The heatmap seems very useful in choosing to make certain types of imputations.

### 6. Sample Tab - Printing out a few of the first and last rows from the dataset

#### You can get this as an HTML report for presentation purpose via this command

In [None]:
profile.to_file("test_report.html")

# 2. SweetViz

#### As of creating this notebook Kaggle doesn't provide this library built-in so below is the way to download it. Make sure that you have your internet option in settings pane activated for this to work.

In [None]:
!pip install sweetviz

In [None]:
import sweetviz as sv
first_report = sv.analyze(train_data)
first_report.show_notebook() 

#### 1. The Sweetviz dashboard looks very attractive.
#### 2. Right on the top pane there is a set of statistics and information regarding the dataset at a larger level.
#### 3. Each of the columns are explained in separate tabs with a lot of statistical details and distribution plots.
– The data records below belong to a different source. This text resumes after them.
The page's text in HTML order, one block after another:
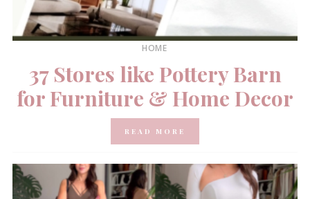
HOME
37 Stores like Pottery Barn
for Furniture & Home Decor
READ MORE
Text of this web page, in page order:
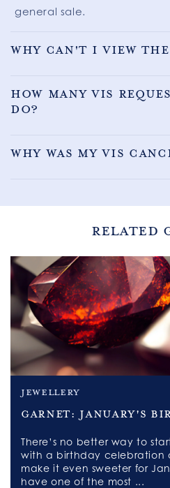
general sale.
Why can't I view the
How many VIS
do?
Why was my VIS
RELATED
jewellery
Garnet: January's
There’s no better way to
with a birthday celebration
make it even sweeter for
have one of the most ...
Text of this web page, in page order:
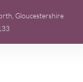
Gloucestershire
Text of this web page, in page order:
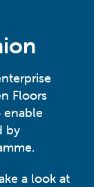
Floors
by
a look at
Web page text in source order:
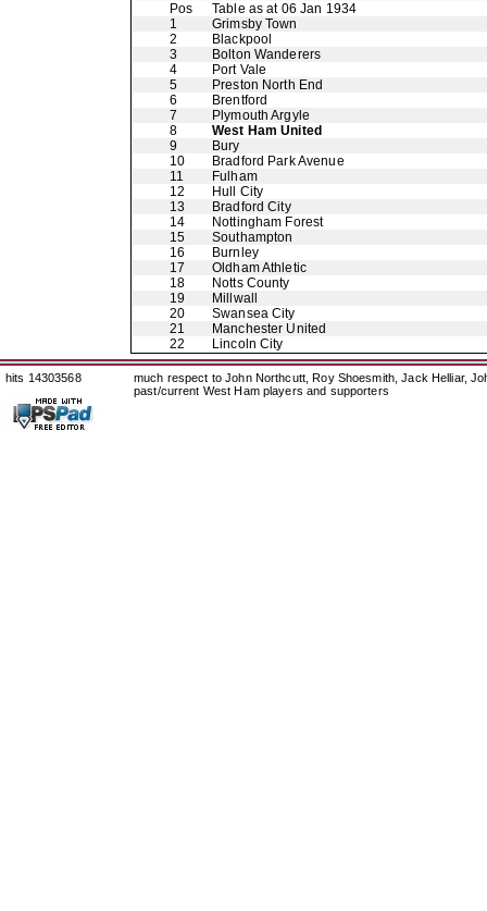
Pos
Table as at 06 Jan 1934
1
Grimsby Town
2
Blackpool
3
Bolton Wanderers
4
Port Vale
5
Preston North End
6
Brentford
7
Plymouth Argyle
8
West Ham United
9
Bury
10
Bradford Park Avenue
11
Fulham
12
Hull City
13
Bradford City
14
Nottingham Forest
15
Southampton
16
Burnley
17
Oldham Athletic
18
Notts County
19
Millwall
20
Swansea City
21
Manchester United
22
Lincoln City
hits 14303568
much respect to John Northcutt, Roy Shoesmith, Jack Helliar,
past/current West Ham players and supporters

Missing value details are also there. On the right there's detailed information about the correlation analysis regarding the selected variable.
#### 4. For numeric columns details like most frequent values etc. are there which stood out. 
#### 5. The association plot heatmap is highly intuitive, I really like how the size and shape of the filling for each correlation change as the level of correlation changes. This is quite different from the generic heatmaps we see.

In addition to showing the traditional numerical correlations, it unifies in a single graph both numerical correlation but also the uncertainty coefficient (for categorical-categorical) and correlation ratio (for categorical-numerical). Squares represent categorical-featured-related variables and circles represent numerical-numerical correlations.
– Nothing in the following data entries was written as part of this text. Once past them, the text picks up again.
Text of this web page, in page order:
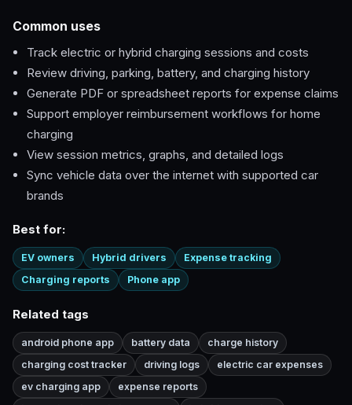
Common uses
Track electric or hybrid charging sessions and costs
Review driving, parking, battery, and charging history
Generate PDF or spreadsheet reports for expense claims
Support employer reimbursement workflows for home
charging
View session metrics, graphs, and detailed logs
Sync vehicle data over the internet with supported car
brands
Best for:
EV owners Hybrid drivers
Expense tracking
Charging reports
Phone app
Related tags
android phone app battery data
charge history
charging cost tracker
driving logs
electric car expenses
ev charging app
expense reports
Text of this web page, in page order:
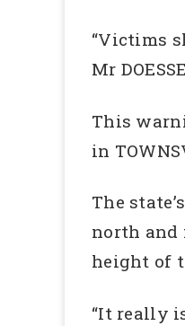
“Victims
Mr
This
in
The
north and
height of
“It really
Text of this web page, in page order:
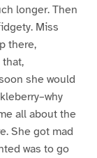
longer. Then
Miss
there,
that,
she would
all about the
She got mad
was to go
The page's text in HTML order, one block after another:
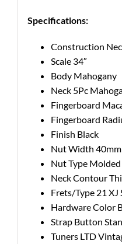
Specifications:
Construction
Scale 34″
Body Mahogany
Neck 5Pc
Fingerboard
Fingerboard
Finish Black
Nut Width 40mm
Nut Type Molded
Neck Contour
Frets/Type 21 XJ
Hardware Color
Strap Button
Tuners LTD
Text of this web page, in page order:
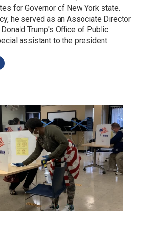
for Governor of New York state.
he served as an Associate Director
Trump's Office of Public
assistant to the president.

IMPORTANT: categorical-categorical associations (provided by the uncertainty coefficient) are ASSYMMETRICAL, meaning that each row represents how much the row title (on the left) gives information on each column.

## 2.1 Support Functions

### 1. The compare() function facilitates a comparitive study between different parts of the same data. This can be very helpful in comparing test and train dataset. Specifying the target variable can be very helpful in this case.

#### Below is an example of a random split.

In [None]:
compare_report = sv.compare([train_data[500:], "Part 1"], [train_data[:-(len(train_data)-500)], "Part 2"],
                           "Loan_Status")
compare_report.show_notebook()

* Notice how there are two different colours used in every visualisation and data representation. The two different colors show comparison between two different datasets.
* The top pane shows stats about the two datasets and also shows which color represents which of the two datasets. 
* This function can be very useful in different comparitive analysis before and after model development for evaluation.

### 2. The compare_intra() helps divide the dataset into various parts basis the categories in a column/feature.
#### Below is an example where the target variable has been used to show contrast between the two datasets.

In [None]:
compare_intra_report = sv.compare_intra(train_data, train_data['Loan_Status']=='Y', ["Y", "N"])
compare_intra_report.show_notebook()

## 2.2 Possible error while installing sweetviz library

###### AttributeError: module 'numpy.linalg.lapack_lite' has no attribute '_ilp64'
#### Solution that worked in this case: Restart notebook, reinstall the library and import it. 

## To be updated with more such libraries and their demo and features!